Saved entries
-- Opening Marker --

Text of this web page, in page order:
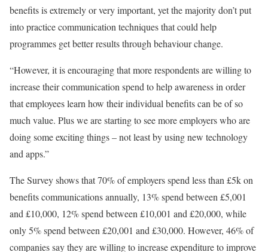
benefits is extremely or very important, yet the majority don’t put
into practice communication techniques that could help
programmes get better results through behaviour change.
“However, it is encouraging that more respondents are willing to
increase their communication spend to help awareness in order
that employees learn how their individual benefits can be of so
much value. Plus we are starting to see more employers who are
doing some exciting things – not least by using new technology
and apps.”
The Survey shows that 70% of employers spend less than £5k on
benefits communications annually, 13% spend between £5,001
and £10,000, 12% spend between £10,001 and £20,000, while
only 5% spend between £20,001 and £30,000. However, 46% of
companies say they are willing to increase expenditure to improve
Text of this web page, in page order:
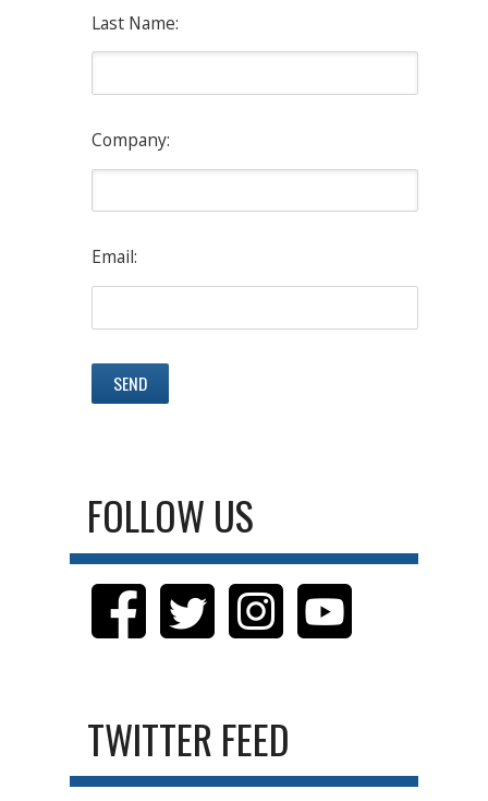
Last Name:
Company:
Email:
FOLLOW US
TWITTER FEED
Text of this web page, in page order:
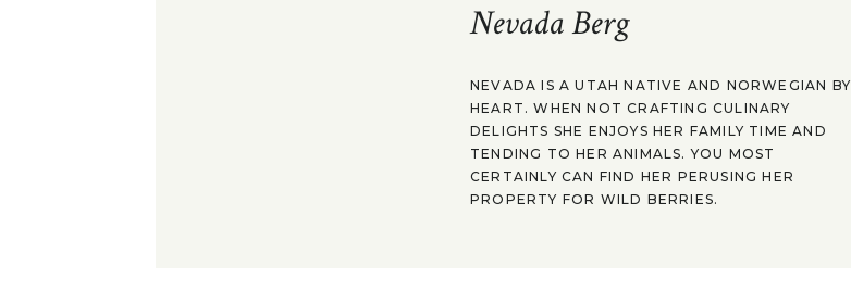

-- Closing Marker --

Work instruction = Return every entry of the data above verbatim, with no images included.

Your response =
Text of this web page, in page order:
benefits is extremely or very important, yet the majority don’t put
into practice communication techniques that could help
programmes get better results through behaviour change.
“However, it is encouraging that more respondents are willing to
increase their communication spend to help awareness in order
that employees learn how their individual benefits can be of so
much value. Plus we are starting to see more employers who are
doing some exciting things – not least by using new technology
and apps.”
The Survey shows that 70% of employers spend less than £5k on
benefits communications annually, 13% spend between £5,001
and £10,000, 12% spend between £10,001 and £20,000, while
only 5% spend between £20,001 and £30,000. However, 46% of
companies say they are willing to increase expenditure to improve
Text of this web page, in page order:
Last Name:
Company:
Email:
FOLLOW US
TWITTER FEED
Text of this web page, in page order:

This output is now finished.